Wait, you’re working on a beach and complaining? Had enough of the perpetually drunk British tourist, shouting at you to fetch him another beer in broken Spanish? Chatting up tattoo clad bikini beauties at the bar in the evenings been grating on your nerves lately? Sick and tired of getting outdanced at a keg party following a session of beach volleyball?
Across my workplace is a spanning cemetery (which is also where I tend to take my daily walks) and for a few square miles in its vicinity, a fine sampling of brutalist architecture. The only piece of nature I’m exposed to on a daily basis is a patch of lawn facing out my window. There used to be a lonely maple in front of the foyer beneath which I would have smoked during breaks, but they sawed it down last fall. Safety issues.
I hate to sound trite, but the obvious thing to note here, and I speak of this as someone who has the effluence of his fingertips as the sole employable skill, is that written words do not generally translate well into marketable commodities. The entry point to such a career is laughably low and a million Indians with post-graduate diplomas are lining your way to it.
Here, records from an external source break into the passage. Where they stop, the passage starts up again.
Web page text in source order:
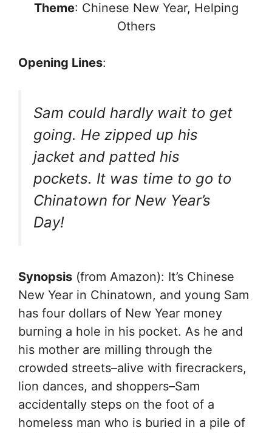
Theme: Chinese New Year, Helping
Others
Opening Lines:
Sam could hardly wait to get
going. He zipped up his
jacket and patted his
pockets. It was time to go to
Chinatown for New Year’s
Day!
Synopsis (from Amazon): It’s Chinese
New Year in Chinatown, and young Sam
has four dollars of New Year money
burning a hole in his pocket. As he and
his mother are milling through the
crowded streets–alive with firecrackers,
lion dances, and shoppers–Sam
accidentally steps on the foot of a
homeless man who is buried in a pile of
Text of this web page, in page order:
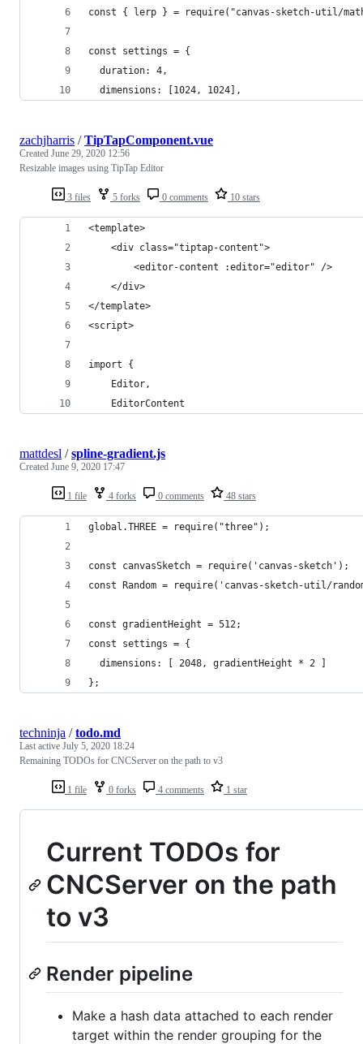
const { lerp } = require("canvas-sketch-util/
const settings = {
  duration: 4,
  dimensions: [1024, 1024],
3 files 5 forks 0 comments 10 stars
zachjharris /TipTapComponent.vue
Created June 29, 2020 12:56
Resizable images using TipTap Editor
<template>
    <div class="tiptap-content">
        <editor-content :editor="editor" />
    </div>
</template>
<script>
import {
    Editor,
    EditorContent
1 file 4 forks 0 comments 48 stars
mattdesl /spline-gradient.js
Created June 9, 2020 17:47
global.THREE = require("three");
const canvasSketch = require('canvas-sketch');
const Random = require('canvas-sketch-util/
const gradientHeight = 512;
const settings = {
  dimensions: [ 2048, gradientHeight * 2 ]
};
1 file 0 forks 4 comments 1 star
techninja /todo.md
Last active July 5, 2020 18:24
Remaining TODOs for CNCServer on the path to v3
Current TODOs for
CNCServer on the path
to v3
Render pipeline
Make a hash data attached to each render
target within the render grouping for the
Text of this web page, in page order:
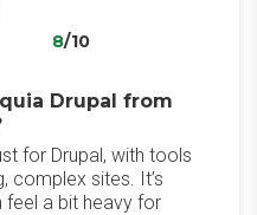
8/10
Drupal from
for Drupal, with tools
complex sites. It’s
feel a bit heavy for
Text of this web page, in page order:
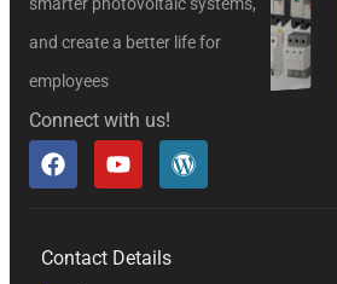
smarter photovoltaic systems,
and create a better life for
employees
Connect with us!
Contact Details
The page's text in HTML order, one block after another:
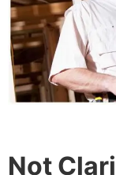
Not
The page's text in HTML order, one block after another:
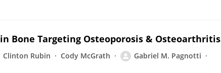
Bone Targeting Osteoporosis & Osteoarthritis
Clinton Rubin Cody McGrath
Gabriel M. Pagnotti
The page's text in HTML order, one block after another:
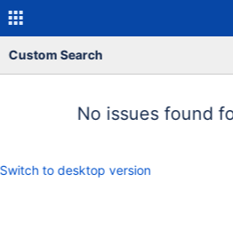
Custom Search
No issues found
Switch to desktop version
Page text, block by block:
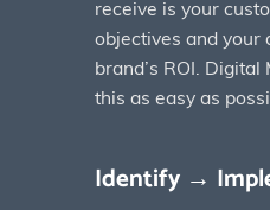
receive is your
objectives and your
brand’s ROI.
this as easy as
Identify →
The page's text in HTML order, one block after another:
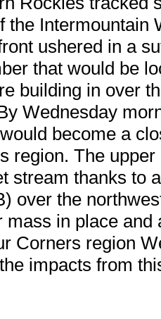
the Intermountain
ushered in a
that would be
building in over
Wednesday
become a
region. The
stream thanks to
over the
mass in place
Corners region
impacts from
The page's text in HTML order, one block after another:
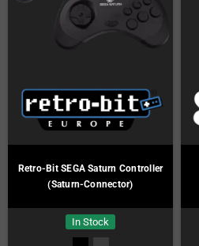
Retro-Bit SEGA Saturn Controller
(Saturn-Connector)
In Stock
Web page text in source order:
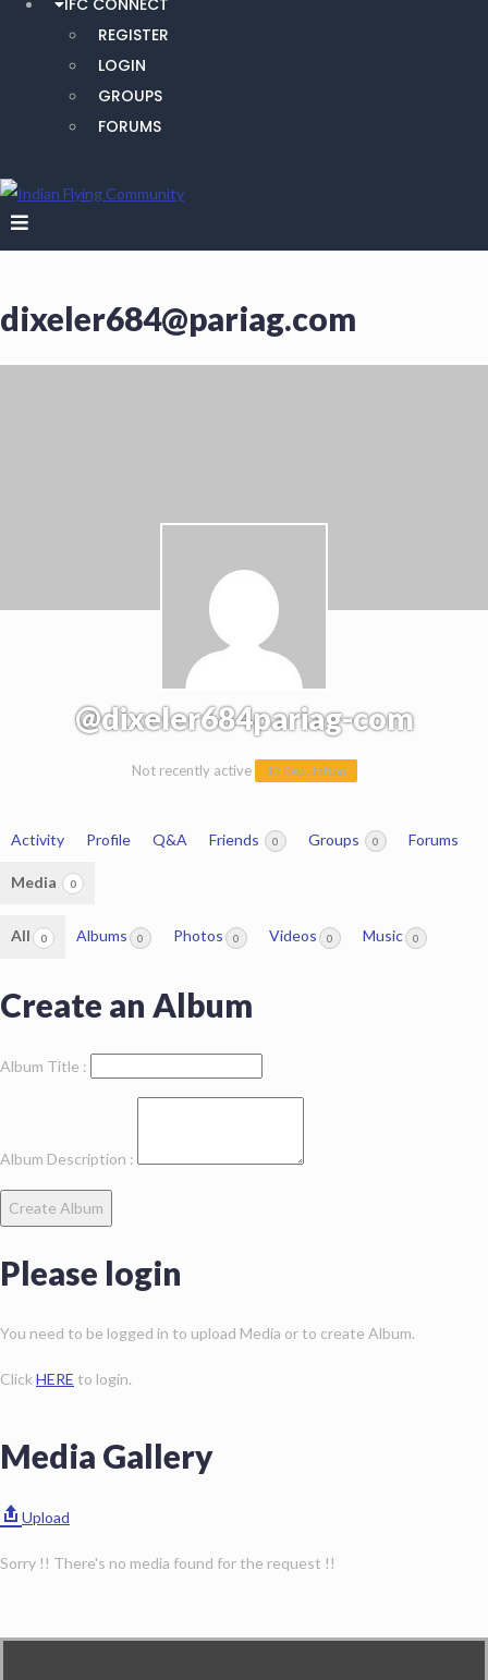
REGISTER
LOGIN
GROUPS
FORUMS
dixeler684@pariag.com
@dixeler684pariag-com
Not recently active 12 Reputation
Activity Profile Q&A Friends 0 Groups 0 Forums
Media 0
All 0 Albums 0 Photos 0 Videos 0 Music 0
Create an Album
Album Title :
Album Description :
Create Album
Please login
You need to be logged in to upload Media or to create Album.
Click HERE to login.
Media Gallery
Upload
Sorry !! There's no media found for the request !!
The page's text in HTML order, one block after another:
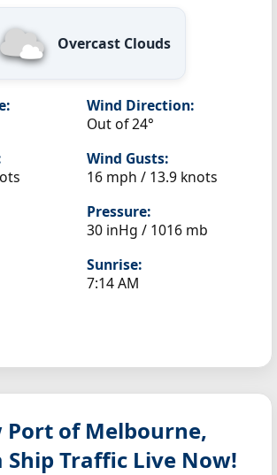
Overcast Clouds
Wind Direction:
Out of 24°
Wind Gusts:
16 mph / 13.9 knots
Pressure:
30 inHg / 1016 mb
Sunrise:
7:14 AM
Port of Melbourne,
Ship Traffic Live Now!
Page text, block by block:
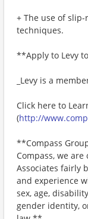
+ The use of
techniques.
**Apply to Levy
_Levy is a
Click here to
(http://
**Compass
Compass, we
Associates fairly
and experience
sex, age,
gender identity,
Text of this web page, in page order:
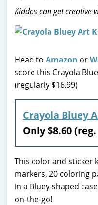
Kiddos can get creative
Head to Amazon or
score this Crayola
(regularly $16.99)
Crayola Bluey
Only $8.60 (reg.
This color and sticker
markers, 20 coloring
in a Bluey-shaped
on-the-go!
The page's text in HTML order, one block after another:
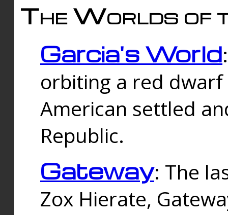
The Worlds of
Garcia's World
orbiting a red
American settled
Republic.
Gateway: The
Zox Hierate,
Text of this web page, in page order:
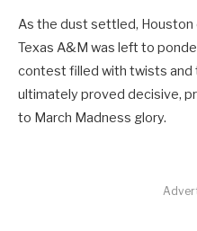
As the dust settled,
Texas A&M was left to
contest filled with twists and
ultimately proved decisive,
to March Madness glory.
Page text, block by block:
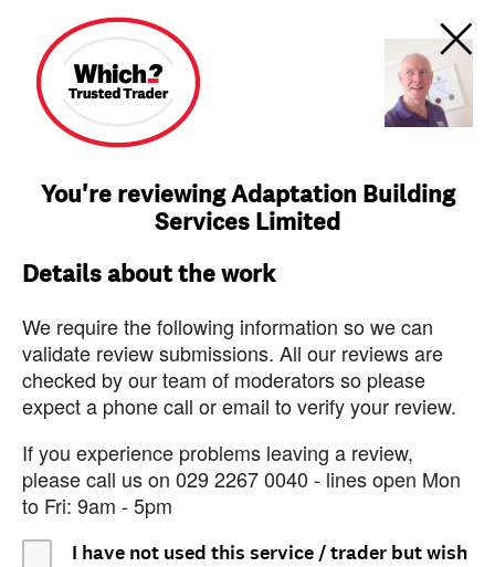
You're reviewing Adaptation Building
Services Limited
Details about the work
We require the following information so we can
validate review submissions. All our reviews are
checked by our team of moderators so please
expect a phone call or email to verify your review.
If you experience problems leaving a review,
please call us on 029 2267 0040 - lines open Mon
to Fri: 9am - 5pm
I have not used this service / trader but wish
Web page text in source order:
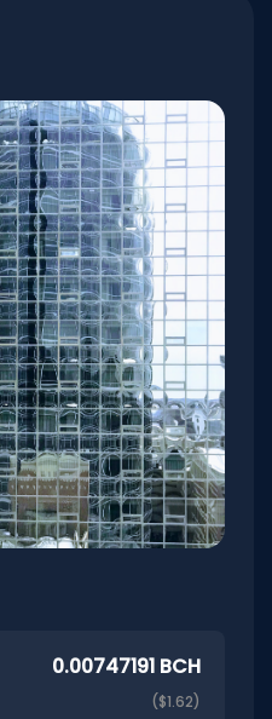
0.00747191 BCH
($1.62)
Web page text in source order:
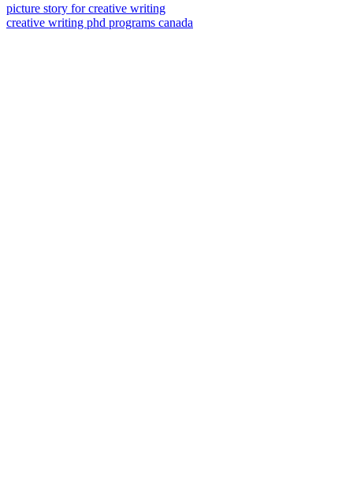
picture story for creative writing
creative writing phd programs canada
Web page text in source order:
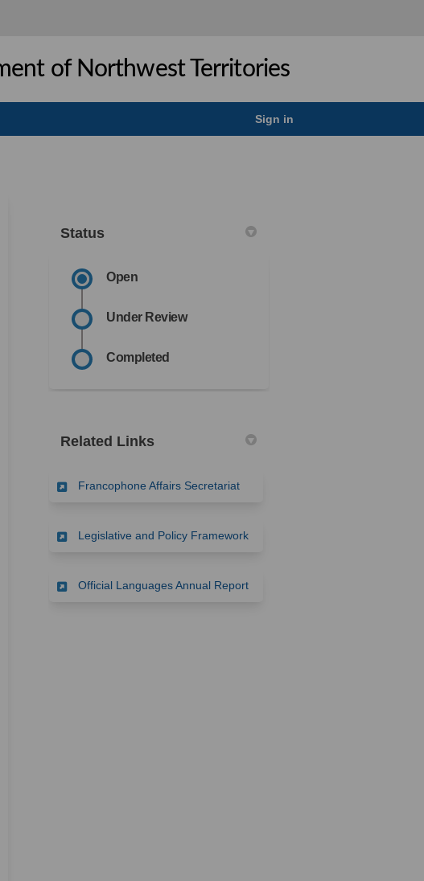
of Northwest Territories
Sign in
on X (formerly Twitter)
on Linkedin
Avis link
Status
Open
Under Review
Completed
Related Links
Francophone Affairs Secretariat(External link)
Legislative and Policy Framework(External link)
Official Languages Annual Report(External link)
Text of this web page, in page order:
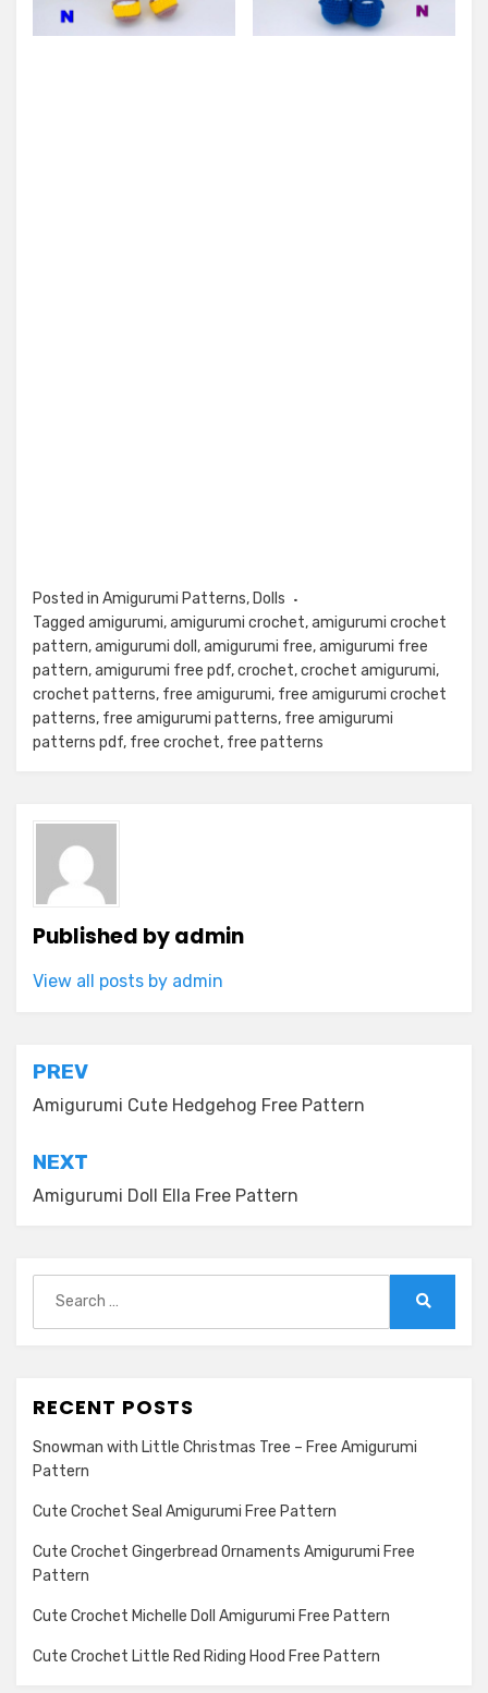
Posted in Amigurumi Patterns, Dolls
Tagged amigurumi,amigurumi crochet,amigurumi crochet
pattern,amigurumi doll ,amigurumi free,amigurumi free
pattern,amigurumi free pdf,crochet,crochet amigurumi,
crochet patterns, free amigurumi, free amigurumi crochet
patterns, free amigurumi patterns, free amigurumi
patterns pdf, free crochet, free patterns
Published byadmin
View all posts by admin
Post
navigation
PREV
Amigurumi Cute Hedgehog Free Pattern
NEXT
Amigurumi Doll Ella Free Pattern
for:
RECENT POSTS
Snowman with Little Christmas Tree – Free Amigurumi
Pattern
Cute Crochet Seal Amigurumi Free Pattern
Cute Crochet Gingerbread Ornaments Amigurumi Free
Pattern
Cute Crochet Michelle Doll Amigurumi Free Pattern
Cute Crochet Little Red Riding Hood Free Pattern
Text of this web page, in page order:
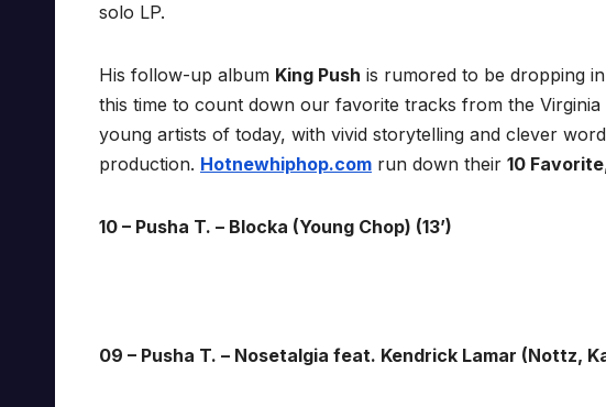
solo LP.
His follow-up album King Push is rumored to be dropping
this time to count down our favorite tracks from the
young artists of today, with vivid storytelling and clever
production. Hotnewhiphop.com run down their 10 Favorite
10 – Pusha T. – Blocka (Young Chop) (13’)
09 – Pusha T. – Nosetalgia feat. Kendrick Lamar (Nottz,
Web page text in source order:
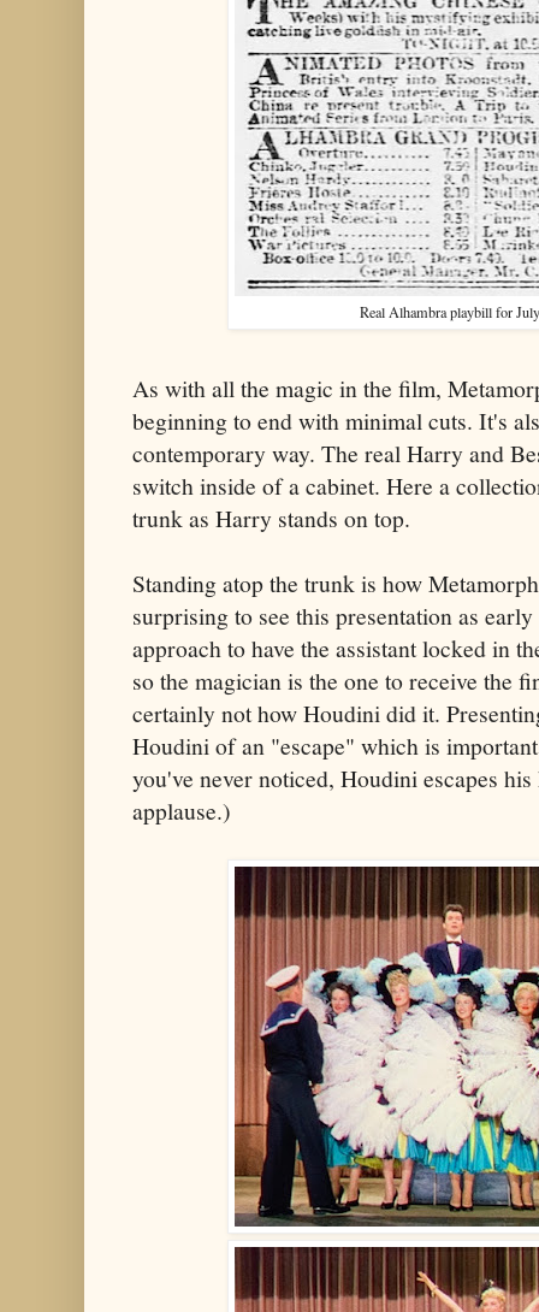
Real Alhambra playbill for
As with all the magic in the film,
beginning to end with minimal cuts. It's
contemporary way. The real Harry and
switch inside of a cabinet. Here a
trunk as Harry stands on top.
Standing atop the trunk is how
surprising to see this presentation as
approach to have the assistant locked in
so the magician is the one to receive the
certainly not how Houdini did it.
Houdini of an "escape" which is
you've never noticed, Houdini escapes
applause.)
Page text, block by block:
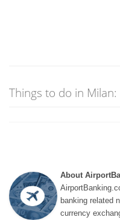
Things to do in Milan:
About
banking related
currency
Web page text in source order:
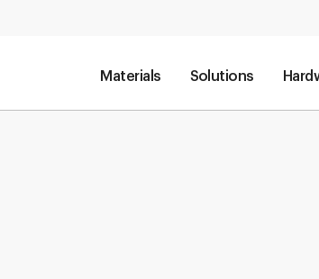
Materials Solutions
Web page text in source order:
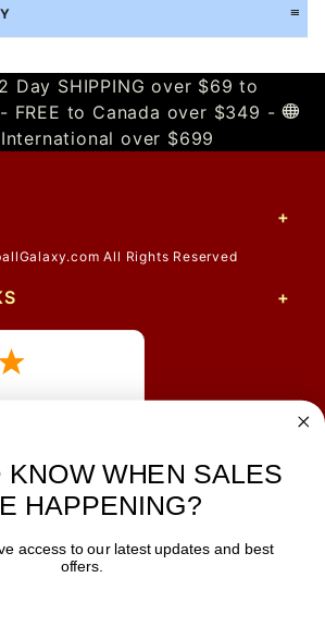
2 Day SHIPPING over $69 to
FREE to Canada over $349 -
International over $699
All Rights Reserved
a customer
KNOW WHEN SALES
HAPPENING?
access to our latest updates and best
offers.
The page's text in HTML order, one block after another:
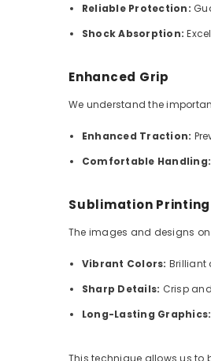
Reliable Protection:
Shock Absorption:
Enhanced Grip
We understand the
Enhanced Traction:
Comfortable Handling:
Sublimation Printing
The images and designs
Vibrant Colors: Brilliant
Sharp Details: Crisp
Long-Lasting Graphics:
This technique allows us to
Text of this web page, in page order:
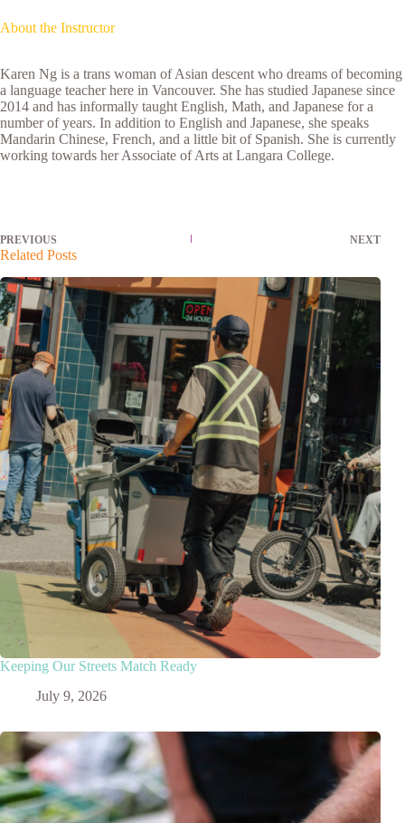
About the Instructor
Karen Ng is a trans woman of Asian descent who dreams of becoming
a language teacher here in Vancouver. She has studied Japanese since
2014 and has informally taught English, Math, and Japanese for a
number of years. In addition to English and Japanese, she speaks
Mandarin Chinese, French, and a little bit of Spanish. She is currently
working towards her Associate of Arts at Langara College.
PREVIOUS NEXT
Related Posts
Keeping Our Streets Match Ready
July 9, 2026
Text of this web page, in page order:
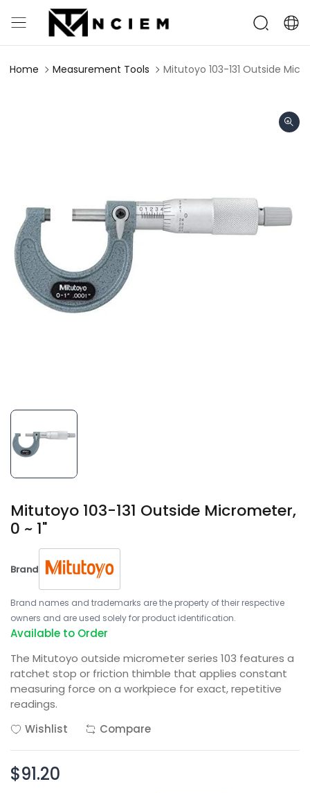
Home Measurement Tools Mitutoyo 103-131 Outside
Mitutoyo 103-131 Outside Micrometer,
0 ~ 1"
Brand
Brand names and trademarks are the property of their respective
owners and are used solely for product identification.
Available to Order
The Mitutoyo outside micrometer series 103 features a
ratchet stop or friction thimble that applies constant
measuring force on a workpiece for exact, repetitive
readings.
Wishlist
Compare
$91.20
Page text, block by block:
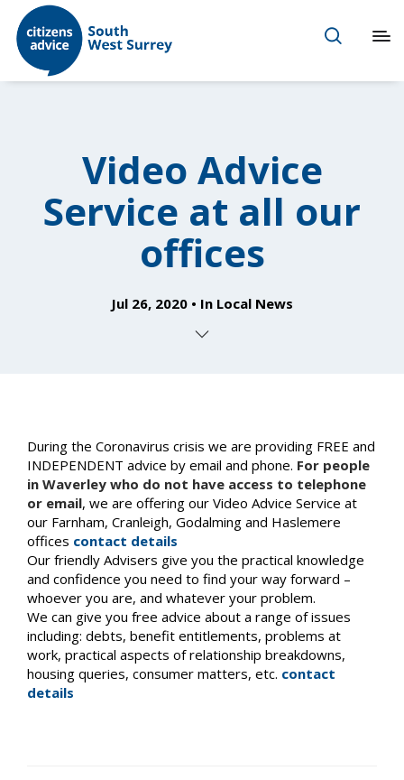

Even so I consider myself to be tremendously lucky for the pittance of a remission I receive for my labors, as opposed to the usual lines of employment left to the down-on-their-luck in my hometown, which is panhandling and dealing drugs. But they’ve now even legalized that, the bastards.
I never had a passion for literature, neither in the way of creating or appreciating it. I do not brag about this, I simply find that it’s not an era for it. The only things I tend to read for fun these days (apart from non literary works) are cheap sci fi horror pulp novels from Black Library. But maybe that’s because it’s the predominant cultural setting right now.